Everything from the line with "Labels: app=webserver (86, 1782)" to the line with "Give the box" in the listing below, both lines included, needs to be copied exactly, apart from the pictures.

********************

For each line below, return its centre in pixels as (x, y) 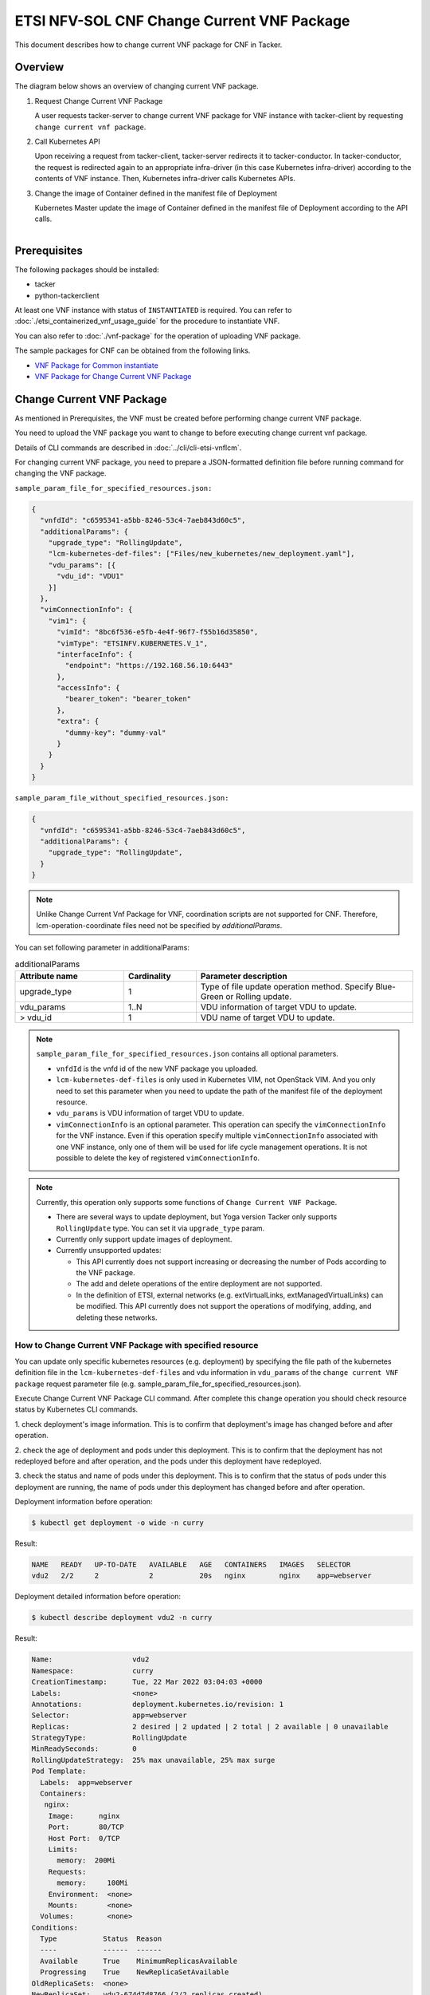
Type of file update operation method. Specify (287, 987)
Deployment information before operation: (84, 1502)
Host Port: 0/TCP (84, 1838)
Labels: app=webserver (86, 1782)
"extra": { (78, 721)
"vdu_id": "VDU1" (91, 576)
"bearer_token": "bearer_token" (128, 699)
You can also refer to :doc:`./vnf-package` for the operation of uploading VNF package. (158, 336)
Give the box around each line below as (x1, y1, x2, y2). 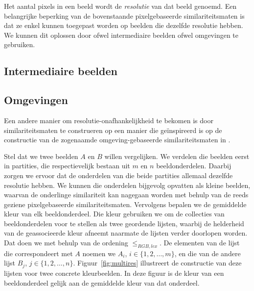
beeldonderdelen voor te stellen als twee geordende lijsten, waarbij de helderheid (4, 218, 244, 228)
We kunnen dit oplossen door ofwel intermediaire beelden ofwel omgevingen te (4, 29, 238, 40)
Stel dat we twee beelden (4, 151, 78, 161)
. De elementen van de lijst (159, 238, 240, 248)
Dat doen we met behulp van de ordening (4, 238, 128, 248)
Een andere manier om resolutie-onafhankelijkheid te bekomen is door (4, 115, 213, 125)
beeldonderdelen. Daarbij (156, 160, 231, 171)
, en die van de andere (174, 248, 241, 258)
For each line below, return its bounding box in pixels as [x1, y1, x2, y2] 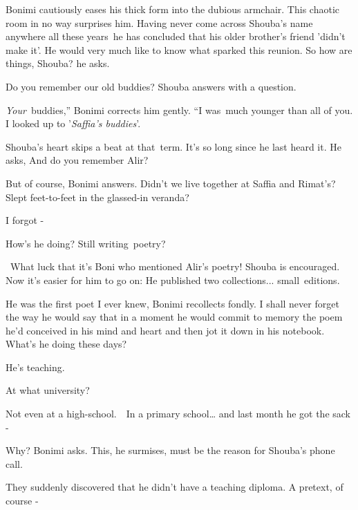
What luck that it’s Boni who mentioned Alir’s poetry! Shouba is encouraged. [10, 259, 340, 274]
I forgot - [6, 213, 44, 227]
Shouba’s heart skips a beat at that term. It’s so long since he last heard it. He [6, 139, 341, 153]
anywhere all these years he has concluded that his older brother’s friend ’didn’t [6, 29, 346, 44]
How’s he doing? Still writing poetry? [6, 236, 166, 250]
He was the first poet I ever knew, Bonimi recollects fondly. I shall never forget [6, 296, 339, 310]
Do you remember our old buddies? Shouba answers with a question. [6, 79, 296, 93]
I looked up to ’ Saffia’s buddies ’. [6, 116, 141, 131]
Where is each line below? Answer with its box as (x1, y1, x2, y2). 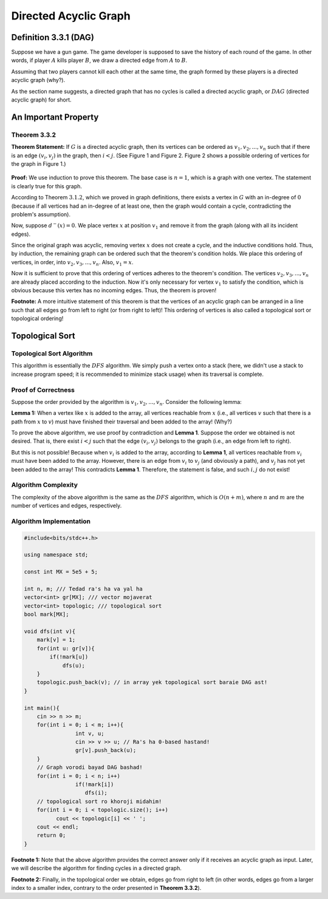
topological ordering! (11, 315, 64, 322)
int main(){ (24, 705, 60, 711)
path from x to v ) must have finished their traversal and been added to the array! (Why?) (11, 418, 233, 425)
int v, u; (75, 730, 104, 737)
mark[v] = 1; (36, 637, 76, 643)
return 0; (36, 832, 66, 839)
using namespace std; (24, 552, 89, 558)
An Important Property (11, 112, 99, 122)

********************

= Solution below =
Labels: app=webserver (86, 1782)
"extra": { (78, 721)
"vdu_id": "VDU1" (91, 576)
"bearer_token": "bearer_token" (128, 699)
You can also refer to :doc:`./vnf-package` for the operation of uploading VNF package. (158, 336)
Give the box around each line below as (x1, y1, x2, y2). 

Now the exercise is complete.